▶ _Provided material_
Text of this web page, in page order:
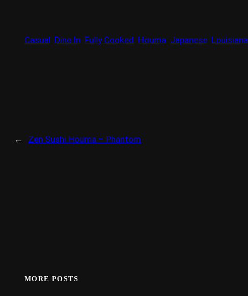
Casual Dine In Fully Cooked Houma Japanese Louisiana
← Zen Sushi Houma – Phantom
MORE POSTS
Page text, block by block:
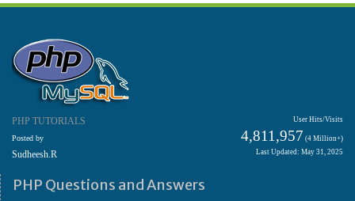
PHP TUTORIALS
Posted by
Sudheesh.R
User Hits/Visits
4,811,957 (4 Million+)
Last Updated: May 31, 2025
PHP Questions and Answers
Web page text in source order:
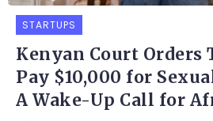
STARTUPS
Kenyan Court Orders
Pay $10,000 for
A Wake-Up Call for
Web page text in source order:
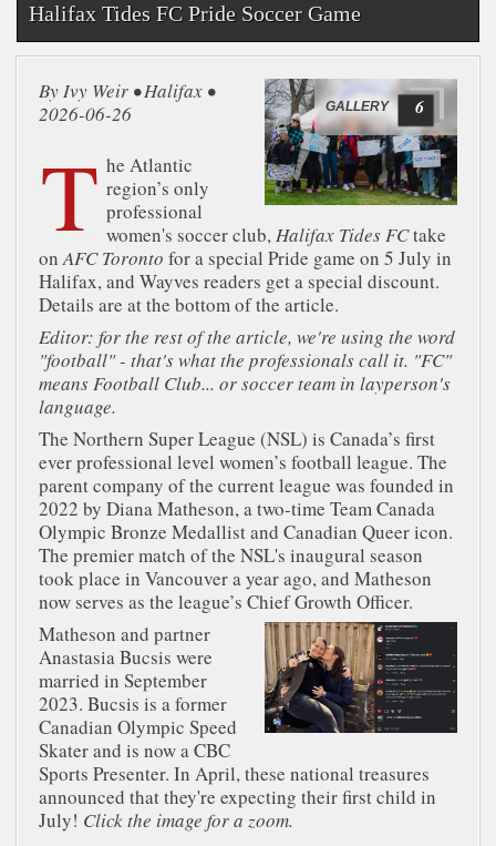
Halifax Tides FC Pride Soccer Game
GALLERY 6
By Ivy Weir • Halifax •
2026-06-26
T he Atlantic
region’s only
professional
women's soccer club,Halifax Tides FCtake
onAFC Toronto for a special Pride game on 5 July in
Halifax, and Wayves readers get a special discount.
Details are at the bottom of the article.
Editor: for the rest of the article, we're using the word
"football" - that's what the professionals call it. "FC"
means Football Club... or soccer team in layperson's
language.
The Northern Super League (NSL) is Canada’s first
ever professional level women’s football league. The
parent company of the current league was founded in
2022 by Diana Matheson, a two-time Team Canada
Olympic Bronze Medallist and Canadian Queer icon.
The premier match of the NSL's inaugural season
took place in Vancouver a year ago, and Matheson
now serves as the league’s Chief Growth Officer.
Matheson and partner
Anastasia Bucsis were
married in September
2023. Bucsis is a former
Canadian Olympic Speed
Skater and is now a CBC
Sports Presenter. In April, these national treasures
announced that they're expecting their first child in
July! Click the image for a zoom.
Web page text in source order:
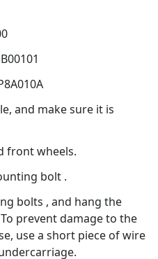
and make sure it is
front wheels.
bolt .
bolts , and hang the
prevent damage to the
use a short piece of wire
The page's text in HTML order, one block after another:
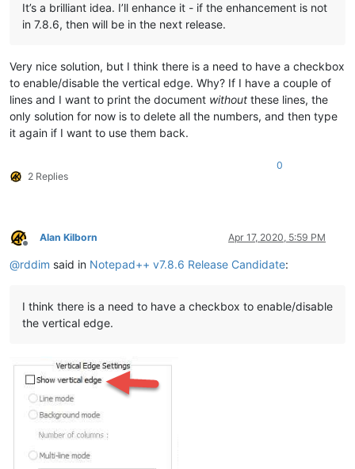
It’s a brilliant idea. I’ll enhance it - if the enhancement is not
in 7.8.6, then will be in the next release.
Very nice solution, but I think there is a need to have a checkbox
to enable/disable the vertical edge. Why? If I have a couple of
lines and I want to print the document without these lines, the
only solution for now is to delete all the numbers, and then type
it again if I want to use them back.
2 Replies
0
Offline
Alan Kilborn Apr 17, 2020, 5:59 PM
@rddim said in Notepad++ v7.8.6 Release Candidate:
I think there is a need to have a checkbox to enable/disable
the vertical edge.
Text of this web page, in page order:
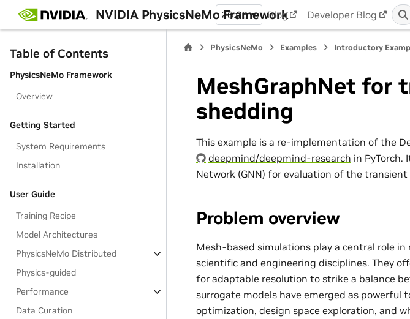
NVIDIA PhysicsNeMo Framework
26.05 Blog Developer Blog
Table of Contents
PhysicsNeMo Framework
Overview
Getting Started
System Requirements
Installation
User Guide
Training Recipe
Model Architectures
PhysicsNeMo Distributed
Physics-guided
Performance
Data Curation
PhysicsNeMo Examples Introductory
MeshGraphNet for
shedding
This example is a re-implementation of the
deepmind/deepmind-research in PyTorch.
Network (GNN) for evaluation of the
Problem overview
Mesh-based simulations play a central role
scientific and engineering disciplines. They
for adaptable resolution to strike a balance
surrogate models have emerged as powerful
optimization, design space exploration, and
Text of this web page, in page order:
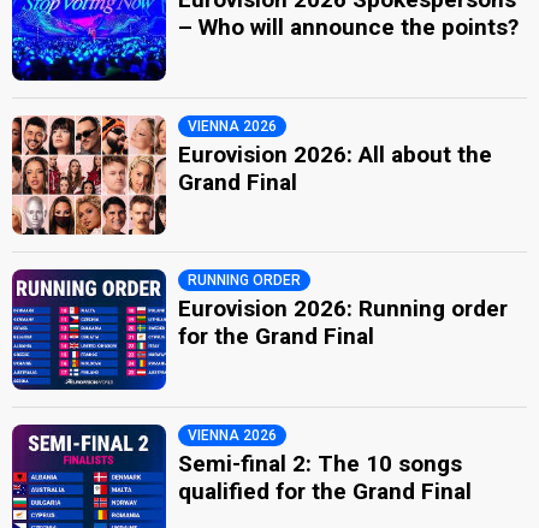
– Who will announce the points?
VIENNA 2026
Eurovision 2026: All about the
Grand Final
RUNNING ORDER
Eurovision 2026: Running order
for the Grand Final
VIENNA 2026
Semi-final 2: The 10 songs
qualified for the Grand Final
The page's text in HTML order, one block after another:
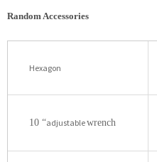
Random Accessories
Hexagon
10 “adjustablewrench
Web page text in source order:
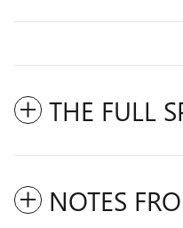
THE FULL
NOTES
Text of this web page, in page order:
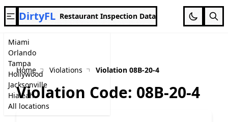
Miami
Orlando
Tampa
Hollywood
Jacksonville
Hialeah
All locations
DirtyFL Restaurant Inspection Data
Home Violations Violation 08B-20-4
Violation Code: 08B-20-4

▶ _Task description_
Restate the records above in full, word for word. Keep pictures out.

▶ _Task result_
Text of this web page, in page order:
Casual Dine In Fully Cooked Houma Japanese Louisiana
← Zen Sushi Houma – Phantom
MORE POSTS
Page text, block by block:
PHP TUTORIALS
Posted by
Sudheesh.R
User Hits/Visits
4,811,957 (4 Million+)
Last Updated: May 31, 2025
PHP Questions and Answers
Web page text in source order:
STARTUPS
Kenyan Court Orders
Pay $10,000 for
A Wake-Up Call for
Web page text in source order:
Halifax Tides FC Pride Soccer Game
GALLERY 6
By Ivy Weir • Halifax •
2026-06-26
T he Atlantic
region’s only
professional
women's soccer club,Halifax Tides FCtake
onAFC Toronto for a special Pride game on 5 July in
Halifax, and Wayves readers get a special discount.
Details are at the bottom of the article.
Editor: for the rest of the article, we're using the word
"football" - that's what the professionals call it. "FC"
means Football Club... or soccer team in layperson's
language.
The Northern Super League (NSL) is Canada’s first
ever professional level women’s football league. The
parent company of the current league was founded in
2022 by Diana Matheson, a two-time Team Canada
Olympic Bronze Medallist and Canadian Queer icon.
The premier match of the NSL's inaugural season
took place in Vancouver a year ago, and Matheson
now serves as the league’s Chief Growth Officer.
Matheson and partner
Anastasia Bucsis were
married in September
2023. Bucsis is a former
Canadian Olympic Speed
Skater and is now a CBC
Sports Presenter. In April, these national treasures
announced that they're expecting their first child in
July! Click the image for a zoom.
Web page text in source order:
and make sure it is
front wheels.
bolt .
bolts , and hang the
prevent damage to the
use a short piece of wire
The page's text in HTML order, one block after another:
It’s a brilliant idea. I’ll enhance it - if the enhancement is not
in 7.8.6, then will be in the next release.
Very nice solution, but I think there is a need to have a checkbox
to enable/disable the vertical edge. Why? If I have a couple of
lines and I want to print the document without these lines, the
only solution for now is to delete all the numbers, and then type
it again if I want to use them back.
2 Replies
0
Offline
Alan Kilborn Apr 17, 2020, 5:59 PM
@rddim said in Notepad++ v7.8.6 Release Candidate:
I think there is a need to have a checkbox to enable/disable
the vertical edge.
Text of this web page, in page order:
NVIDIA PhysicsNeMo Framework
26.05 Blog Developer Blog
Table of Contents
PhysicsNeMo Framework
Overview
Getting Started
System Requirements
Installation
User Guide
Training Recipe
Model Architectures
PhysicsNeMo Distributed
Physics-guided
Performance
Data Curation
PhysicsNeMo Examples Introductory
MeshGraphNet for
shedding
This example is a re-implementation of the
deepmind/deepmind-research in PyTorch.
Network (GNN) for evaluation of the
Problem overview
Mesh-based simulations play a central role
scientific and engineering disciplines. They
for adaptable resolution to strike a balance
surrogate models have emerged as powerful
optimization, design space exploration, and
Text of this web page, in page order:
– Who will announce the points?
VIENNA 2026
Eurovision 2026: All about the
Grand Final
RUNNING ORDER
Eurovision 2026: Running order
for the Grand Final
VIENNA 2026
Semi-final 2: The 10 songs
qualified for the Grand Final
The page's text in HTML order, one block after another:
Random Accessories
Hexagon
10 “adjustablewrench
Web page text in source order:
THE FULL
NOTES
Text of this web page, in page order:
Miami
Orlando
Tampa
Hollywood
Jacksonville
Hialeah
All locations
DirtyFL Restaurant Inspection Data
Home Violations Violation 08B-20-4
Violation Code: 08B-20-4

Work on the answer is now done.